We restarted tremor after sending event with id 4. It did resend events 3 and 4 as they have not been acked from the perspective of the WAL yet.

If the downstream websocket service restarts we can recover up to 1000 events or any number of events worth 1MB. We may lose in flight events that were already acknowledged at the time the server went down and thus not fully delivered by the downstream system.

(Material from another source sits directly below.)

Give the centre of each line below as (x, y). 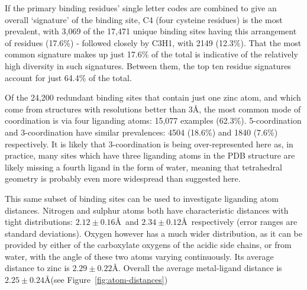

$ websocat -s 8080 ; websocat -s 8080
{"onramp":"metronome","id":0,"hostname":"ALT01828","ingest_ns":1600861519788231000}
{"onramp":"metronome","id":1,"hostname":"ALT01828","ingest_ns":1600861520790241000}
{"onramp":"metronome","id":2,"hostname":"ALT01828","ingest_ns":1600861521792297000}
{"onramp":"metronome","id":3,"hostname":"ALT01828","ingest_ns":1600861522797476000}
{"onramp":"metronome","id":4,"hostname":"ALT01828","ingest_ns":1600861523802114000}
^C
$  websocat -s 8080 ; websocat -s 8080
Listening on ws://127.0.0.1:8080/
{"onramp":"metronome","id":6,"hostname":"ALT01828","ingest_ns":1600861525809835000}
{"onramp":"metronome","id":7,"hostname":"ALT01828","ingest_ns":1600861526813574000}
{"onramp":"metronome","id":8,"hostname":"ALT01828","ingest_ns":1600861527817722000}
{"onramp":"metronome","id":9,"hostname":"ALT01828","ingest_ns":1600861528822667000}
{"onramp":"metronome","id":10,"hostname":"ALT01828","ingest_ns":1600861529826521000}
{"onramp":"metronome","id":11,"hostname":"ALT01828","ingest_ns":1600861530830497000}

Note

We killed the websocket server and restarted right afterwards. We in fact lost 1 event (id 5) which was acked inside tremor but not yet fully delivered to the console by websocat. Other events that the offramp was unable to send will be resent once the ws offramp can connect again.

In short, the persistent in memory wal can assist with partial recovery of downstream system or tremor itself and will actively reduce data loss within the configured retention but it is not guarenteed to be lossless.